Mr. Bergdoll is a member of the American Academy of Arts and Sciences, a fellow of the Royal Institute of British Architects and the Society of Architectural Historians (US), and an honorary fellow of the American Institute of Architects, New York; and has received a medal from the Sir John Soane Foundation, New York. He received a Ph.D. in Art History from Columbia University and an M.A. from the University of Cambridge.

 

Photo courtesy of Robin Holland 

Barry-Bergdoll

Deborah Berke

Deborah Berke is a practicing international architect, educator and Dean of the Yale School of Architecture. She is the recipient of a 2019 Medal of Honor from the AIA New York Chapter and the 2017 Sackler Center First Award, was the inaugural recipient of the 2012 Berkeley-Rupp Prize at the University of California at Berkley, and the recipient of a National Design Award from the Cooper-Hewitt Smithsonian Design Museum.
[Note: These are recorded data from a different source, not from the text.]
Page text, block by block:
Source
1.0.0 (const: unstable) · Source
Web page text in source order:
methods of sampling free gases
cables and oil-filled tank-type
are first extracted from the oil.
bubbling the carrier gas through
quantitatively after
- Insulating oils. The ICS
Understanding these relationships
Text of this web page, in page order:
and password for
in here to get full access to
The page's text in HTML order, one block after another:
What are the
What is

Ms. Berke is on the board of directors of Venetian Heritage and Yaddo, a board member of the James Howell Foundation, an honorary trustee of the Norman Foster Foundation, and a member of the Deans Council at Yale University School of Architecture. She was a founder and vice president of DesignNYC, a founding trustee of the Design Trust for Public Space, a trustee of the National Building Museum, chair of the board of advisors of the Buell Center for the Study of American Architecture at Columbia University, trustee of the Brearley School, and vice president of the American Institute of Architects, New York Chapter. She established Deborah Berke Partners in 1982, and has been a professor at Yale University since 1987. She is a graduate of the Rhode Island School of Design and The City University of New York.

 

Photo courtesy of Winnie Au

Deborah-Berke

Stephen Breyer

U.S. Supreme Court Justice (retired) Stephen Breyer joined the Pritzker Architecture Prize Jury in 2011 and served as the Chair from 2019 to 2020.
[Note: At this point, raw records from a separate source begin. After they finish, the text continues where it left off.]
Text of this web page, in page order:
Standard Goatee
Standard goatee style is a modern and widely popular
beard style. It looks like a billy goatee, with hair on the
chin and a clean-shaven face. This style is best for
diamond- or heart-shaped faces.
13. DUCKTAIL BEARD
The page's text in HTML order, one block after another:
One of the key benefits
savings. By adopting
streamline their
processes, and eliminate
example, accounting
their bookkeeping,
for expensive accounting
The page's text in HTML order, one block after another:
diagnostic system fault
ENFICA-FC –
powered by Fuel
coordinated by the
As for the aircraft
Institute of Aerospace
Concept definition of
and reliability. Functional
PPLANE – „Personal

Born in San Francisco in 1938, he graduated from Stanford, Oxford, and Harvard Law School. Breyer completed his clerkship at the Supreme Court and later worked at the Justice Department’s anti-trust division, as an assistant special prosecutor in the Watergate Investigation, and as both special and chief counsel to the U.S. Senate Judiciary Committee. In 1980 he was appointed to the U.S. Court of Appeals for the First Circuit and become Chief Judge in 1990. In 1994 Breyer was appointed a Supreme Court Justice by President Clinton.

Justice Breyer returns to Harvard Law School as the Byrne Professor of Law, and has also previously taught at the Harvard Kennedy School of Government. He has written books and articles about administrative law, economic regulation, and most recently authored Making Democracy Work; A Judge’s View, a book about the U.S. Constitution. Breyer has always had a special interest in architecture: he helped oversee the design and construction of the John Joseph Moakley United States Courthouse and Harbor Park in Boston and wrote the foreword to Celebrating the Courthouse: A Guide for Architects, Their Clients, and the Public.

André Aranha Corrêa do Lago

André Corrêa do Lago is the Secretary for Climate, Energy and Environment, Ministry of Foreign Affairs for the Government of Brazil, and has previously served Brazilian Embassies in Delhi, Tokyo, Madrid, Prague, Washington, D.C., Buenos Aires, and at the Brazilian Mission to the European Union, in Brussels.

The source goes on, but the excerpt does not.